◆ What is expected
All that should be output is the block of lines below from the line with "Always use initializer()-based" to the line with "area/editor - Editor", both included, exactly as written.

[Data records]

▼

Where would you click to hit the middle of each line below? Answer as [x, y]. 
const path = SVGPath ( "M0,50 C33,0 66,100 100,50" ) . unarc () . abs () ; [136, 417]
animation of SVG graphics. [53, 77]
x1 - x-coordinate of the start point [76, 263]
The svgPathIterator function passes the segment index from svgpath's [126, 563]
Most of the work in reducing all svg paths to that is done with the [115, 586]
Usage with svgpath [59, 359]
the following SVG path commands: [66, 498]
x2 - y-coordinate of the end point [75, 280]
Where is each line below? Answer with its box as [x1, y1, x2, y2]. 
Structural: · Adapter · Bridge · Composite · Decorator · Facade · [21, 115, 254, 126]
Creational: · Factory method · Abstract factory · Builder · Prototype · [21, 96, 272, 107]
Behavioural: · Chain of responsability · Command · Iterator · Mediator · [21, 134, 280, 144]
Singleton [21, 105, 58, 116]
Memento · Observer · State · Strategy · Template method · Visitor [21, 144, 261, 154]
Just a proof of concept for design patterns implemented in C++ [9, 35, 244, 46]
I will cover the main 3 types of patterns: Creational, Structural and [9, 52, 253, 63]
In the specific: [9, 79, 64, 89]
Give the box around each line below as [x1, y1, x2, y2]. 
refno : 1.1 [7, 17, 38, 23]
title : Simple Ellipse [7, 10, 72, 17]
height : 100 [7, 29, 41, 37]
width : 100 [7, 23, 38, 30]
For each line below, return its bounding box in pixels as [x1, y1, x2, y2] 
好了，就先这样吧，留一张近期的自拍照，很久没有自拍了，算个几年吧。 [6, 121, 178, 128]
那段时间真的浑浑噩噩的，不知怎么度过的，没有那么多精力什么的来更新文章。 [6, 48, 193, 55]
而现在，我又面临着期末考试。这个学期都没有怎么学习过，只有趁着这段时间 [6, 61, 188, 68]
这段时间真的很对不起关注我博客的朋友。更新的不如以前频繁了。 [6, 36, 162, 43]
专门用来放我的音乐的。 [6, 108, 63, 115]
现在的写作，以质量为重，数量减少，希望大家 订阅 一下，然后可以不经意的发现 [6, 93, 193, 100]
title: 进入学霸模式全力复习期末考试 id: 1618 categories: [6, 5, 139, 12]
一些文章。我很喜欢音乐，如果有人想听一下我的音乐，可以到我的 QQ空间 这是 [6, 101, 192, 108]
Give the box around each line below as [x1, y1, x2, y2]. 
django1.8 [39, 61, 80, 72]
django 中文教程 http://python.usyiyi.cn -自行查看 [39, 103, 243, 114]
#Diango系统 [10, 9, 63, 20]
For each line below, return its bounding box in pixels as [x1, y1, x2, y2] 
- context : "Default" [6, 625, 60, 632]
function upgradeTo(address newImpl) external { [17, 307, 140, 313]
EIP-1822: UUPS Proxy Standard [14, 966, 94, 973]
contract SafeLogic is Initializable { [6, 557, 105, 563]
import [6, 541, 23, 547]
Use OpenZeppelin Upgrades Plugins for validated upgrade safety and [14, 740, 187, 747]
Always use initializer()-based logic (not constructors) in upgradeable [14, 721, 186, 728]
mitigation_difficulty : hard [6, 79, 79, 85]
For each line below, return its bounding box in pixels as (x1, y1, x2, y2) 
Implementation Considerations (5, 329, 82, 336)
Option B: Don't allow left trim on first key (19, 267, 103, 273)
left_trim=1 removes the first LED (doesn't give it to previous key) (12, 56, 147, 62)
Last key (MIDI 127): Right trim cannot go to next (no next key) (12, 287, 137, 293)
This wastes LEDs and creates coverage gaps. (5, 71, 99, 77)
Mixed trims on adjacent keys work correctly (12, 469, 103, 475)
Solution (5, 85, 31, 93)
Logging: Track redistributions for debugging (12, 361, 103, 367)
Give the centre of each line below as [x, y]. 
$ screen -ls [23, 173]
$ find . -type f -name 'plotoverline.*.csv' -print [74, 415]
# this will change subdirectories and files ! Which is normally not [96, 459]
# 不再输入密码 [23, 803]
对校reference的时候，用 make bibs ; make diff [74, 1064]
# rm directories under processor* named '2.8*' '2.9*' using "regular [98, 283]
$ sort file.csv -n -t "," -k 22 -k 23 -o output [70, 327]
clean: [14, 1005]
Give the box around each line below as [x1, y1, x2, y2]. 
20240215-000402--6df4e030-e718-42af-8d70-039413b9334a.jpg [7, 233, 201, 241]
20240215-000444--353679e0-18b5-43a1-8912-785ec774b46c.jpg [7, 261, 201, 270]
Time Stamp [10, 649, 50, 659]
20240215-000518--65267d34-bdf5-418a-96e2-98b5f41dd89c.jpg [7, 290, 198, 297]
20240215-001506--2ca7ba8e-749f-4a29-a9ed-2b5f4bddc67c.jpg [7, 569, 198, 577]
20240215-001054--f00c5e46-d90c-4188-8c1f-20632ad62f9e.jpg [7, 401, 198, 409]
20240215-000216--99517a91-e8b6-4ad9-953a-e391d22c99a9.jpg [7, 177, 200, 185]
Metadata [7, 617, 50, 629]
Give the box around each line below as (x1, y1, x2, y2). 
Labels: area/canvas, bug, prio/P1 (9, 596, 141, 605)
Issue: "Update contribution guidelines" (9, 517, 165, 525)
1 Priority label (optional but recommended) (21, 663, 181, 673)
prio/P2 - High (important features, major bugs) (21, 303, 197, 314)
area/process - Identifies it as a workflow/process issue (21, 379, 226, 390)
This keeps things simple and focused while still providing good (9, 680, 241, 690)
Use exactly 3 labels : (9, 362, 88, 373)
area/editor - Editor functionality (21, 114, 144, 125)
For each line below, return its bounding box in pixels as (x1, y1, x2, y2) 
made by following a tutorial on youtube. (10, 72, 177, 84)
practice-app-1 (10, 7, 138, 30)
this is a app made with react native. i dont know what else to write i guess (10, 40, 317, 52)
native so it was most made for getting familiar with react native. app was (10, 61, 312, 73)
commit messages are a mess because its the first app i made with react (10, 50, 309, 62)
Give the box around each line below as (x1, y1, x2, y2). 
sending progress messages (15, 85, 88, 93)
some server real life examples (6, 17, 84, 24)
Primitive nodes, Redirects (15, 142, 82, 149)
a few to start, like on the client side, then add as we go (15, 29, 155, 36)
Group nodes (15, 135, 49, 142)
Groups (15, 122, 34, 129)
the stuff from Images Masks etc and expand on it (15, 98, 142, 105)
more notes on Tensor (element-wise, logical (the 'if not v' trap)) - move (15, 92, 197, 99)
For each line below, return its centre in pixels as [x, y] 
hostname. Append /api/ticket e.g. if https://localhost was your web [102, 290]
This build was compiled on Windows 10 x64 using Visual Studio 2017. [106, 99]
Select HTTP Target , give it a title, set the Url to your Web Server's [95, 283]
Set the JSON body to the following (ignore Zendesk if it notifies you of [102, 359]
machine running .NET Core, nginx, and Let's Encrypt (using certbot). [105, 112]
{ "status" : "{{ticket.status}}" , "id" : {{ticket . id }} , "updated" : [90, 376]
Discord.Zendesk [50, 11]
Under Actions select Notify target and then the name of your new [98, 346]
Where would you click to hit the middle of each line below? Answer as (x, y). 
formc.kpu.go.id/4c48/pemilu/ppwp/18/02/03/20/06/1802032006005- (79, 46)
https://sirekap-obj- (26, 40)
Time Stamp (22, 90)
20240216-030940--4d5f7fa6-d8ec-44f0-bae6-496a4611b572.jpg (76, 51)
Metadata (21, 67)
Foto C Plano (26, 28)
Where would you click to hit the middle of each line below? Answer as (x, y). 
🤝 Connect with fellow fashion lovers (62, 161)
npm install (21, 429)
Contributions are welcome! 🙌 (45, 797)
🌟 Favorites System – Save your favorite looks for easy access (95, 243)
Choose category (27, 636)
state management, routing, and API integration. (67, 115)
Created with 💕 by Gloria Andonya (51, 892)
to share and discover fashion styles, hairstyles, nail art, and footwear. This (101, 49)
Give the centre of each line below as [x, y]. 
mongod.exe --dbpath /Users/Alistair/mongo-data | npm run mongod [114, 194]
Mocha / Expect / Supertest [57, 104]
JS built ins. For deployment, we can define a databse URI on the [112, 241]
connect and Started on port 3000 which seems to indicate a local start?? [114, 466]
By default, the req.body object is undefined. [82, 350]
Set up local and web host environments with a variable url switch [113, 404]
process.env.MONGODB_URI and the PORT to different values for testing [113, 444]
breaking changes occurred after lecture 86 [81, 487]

▲
▼

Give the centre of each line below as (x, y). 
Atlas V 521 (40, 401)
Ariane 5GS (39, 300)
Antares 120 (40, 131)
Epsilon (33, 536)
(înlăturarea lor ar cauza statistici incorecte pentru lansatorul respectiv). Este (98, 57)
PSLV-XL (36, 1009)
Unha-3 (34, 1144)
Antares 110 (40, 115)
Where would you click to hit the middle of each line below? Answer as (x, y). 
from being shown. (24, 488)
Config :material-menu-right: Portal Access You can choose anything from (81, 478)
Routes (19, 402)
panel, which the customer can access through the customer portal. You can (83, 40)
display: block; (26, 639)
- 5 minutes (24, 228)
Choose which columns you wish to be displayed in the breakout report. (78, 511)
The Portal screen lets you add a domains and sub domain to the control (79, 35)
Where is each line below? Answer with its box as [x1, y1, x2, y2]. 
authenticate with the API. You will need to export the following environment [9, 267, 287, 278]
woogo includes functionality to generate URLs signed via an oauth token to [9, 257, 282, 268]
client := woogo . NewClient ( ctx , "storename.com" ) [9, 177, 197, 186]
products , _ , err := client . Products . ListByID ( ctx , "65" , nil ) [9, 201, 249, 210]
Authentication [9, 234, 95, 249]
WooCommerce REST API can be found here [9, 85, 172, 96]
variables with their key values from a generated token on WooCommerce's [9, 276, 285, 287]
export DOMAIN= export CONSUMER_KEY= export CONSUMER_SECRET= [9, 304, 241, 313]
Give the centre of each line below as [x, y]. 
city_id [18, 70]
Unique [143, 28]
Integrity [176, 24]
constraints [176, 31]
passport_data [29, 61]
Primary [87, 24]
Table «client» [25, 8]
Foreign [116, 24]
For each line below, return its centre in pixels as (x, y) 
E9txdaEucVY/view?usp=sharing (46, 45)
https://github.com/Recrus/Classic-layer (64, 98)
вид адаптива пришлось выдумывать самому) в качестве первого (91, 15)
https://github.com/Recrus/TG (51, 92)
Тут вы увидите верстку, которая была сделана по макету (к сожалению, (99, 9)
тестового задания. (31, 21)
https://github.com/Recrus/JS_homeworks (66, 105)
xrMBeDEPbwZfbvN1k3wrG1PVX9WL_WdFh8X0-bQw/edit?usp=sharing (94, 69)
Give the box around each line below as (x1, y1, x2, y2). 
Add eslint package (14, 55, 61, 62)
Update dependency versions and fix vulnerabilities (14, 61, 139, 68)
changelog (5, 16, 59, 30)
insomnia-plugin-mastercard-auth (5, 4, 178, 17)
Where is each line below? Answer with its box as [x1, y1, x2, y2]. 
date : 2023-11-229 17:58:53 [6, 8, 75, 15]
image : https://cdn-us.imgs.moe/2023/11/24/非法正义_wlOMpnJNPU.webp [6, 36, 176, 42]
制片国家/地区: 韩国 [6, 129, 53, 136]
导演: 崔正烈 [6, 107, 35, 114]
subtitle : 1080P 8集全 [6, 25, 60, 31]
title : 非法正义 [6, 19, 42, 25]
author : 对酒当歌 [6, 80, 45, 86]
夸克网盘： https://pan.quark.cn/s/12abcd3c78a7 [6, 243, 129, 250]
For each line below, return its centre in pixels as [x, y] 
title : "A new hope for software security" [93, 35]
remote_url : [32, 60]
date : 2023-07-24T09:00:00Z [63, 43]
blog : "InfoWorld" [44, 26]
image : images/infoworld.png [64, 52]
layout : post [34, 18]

▲

◆ Solution for this problem
Always use initializer()-based logic (not constructors) in upgradeable [14, 721, 186, 728]
mitigation_difficulty : hard [6, 79, 79, 85]
For each line below, return its bounding box in pixels as (x1, y1, x2, y2) 
Implementation Considerations (5, 329, 82, 336)
Option B: Don't allow left trim on first key (19, 267, 103, 273)
left_trim=1 removes the first LED (doesn't give it to previous key) (12, 56, 147, 62)
Last key (MIDI 127): Right trim cannot go to next (no next key) (12, 287, 137, 293)
This wastes LEDs and creates coverage gaps. (5, 71, 99, 77)
Mixed trims on adjacent keys work correctly (12, 469, 103, 475)
Solution (5, 85, 31, 93)
Logging: Track redistributions for debugging (12, 361, 103, 367)
Give the centre of each line below as [x, y]. 
$ screen -ls [23, 173]
$ find . -type f -name 'plotoverline.*.csv' -print [74, 415]
# this will change subdirectories and files ! Which is normally not [96, 459]
# 不再输入密码 [23, 803]
对校reference的时候，用 make bibs ; make diff [74, 1064]
# rm directories under processor* named '2.8*' '2.9*' using "regular [98, 283]
$ sort file.csv -n -t "," -k 22 -k 23 -o output [70, 327]
clean: [14, 1005]
Give the box around each line below as [x1, y1, x2, y2]. 
20240215-000402--6df4e030-e718-42af-8d70-039413b9334a.jpg [7, 233, 201, 241]
20240215-000444--353679e0-18b5-43a1-8912-785ec774b46c.jpg [7, 261, 201, 270]
Time Stamp [10, 649, 50, 659]
20240215-000518--65267d34-bdf5-418a-96e2-98b5f41dd89c.jpg [7, 290, 198, 297]
20240215-001506--2ca7ba8e-749f-4a29-a9ed-2b5f4bddc67c.jpg [7, 569, 198, 577]
20240215-001054--f00c5e46-d90c-4188-8c1f-20632ad62f9e.jpg [7, 401, 198, 409]
20240215-000216--99517a91-e8b6-4ad9-953a-e391d22c99a9.jpg [7, 177, 200, 185]
Metadata [7, 617, 50, 629]
Give the box around each line below as (x1, y1, x2, y2). 
Labels: area/canvas, bug, prio/P1 (9, 596, 141, 605)
Issue: "Update contribution guidelines" (9, 517, 165, 525)
1 Priority label (optional but recommended) (21, 663, 181, 673)
prio/P2 - High (important features, major bugs) (21, 303, 197, 314)
area/process - Identifies it as a workflow/process issue (21, 379, 226, 390)
This keeps things simple and focused while still providing good (9, 680, 241, 690)
Use exactly 3 labels : (9, 362, 88, 373)
area/editor - Editor functionality (21, 114, 144, 125)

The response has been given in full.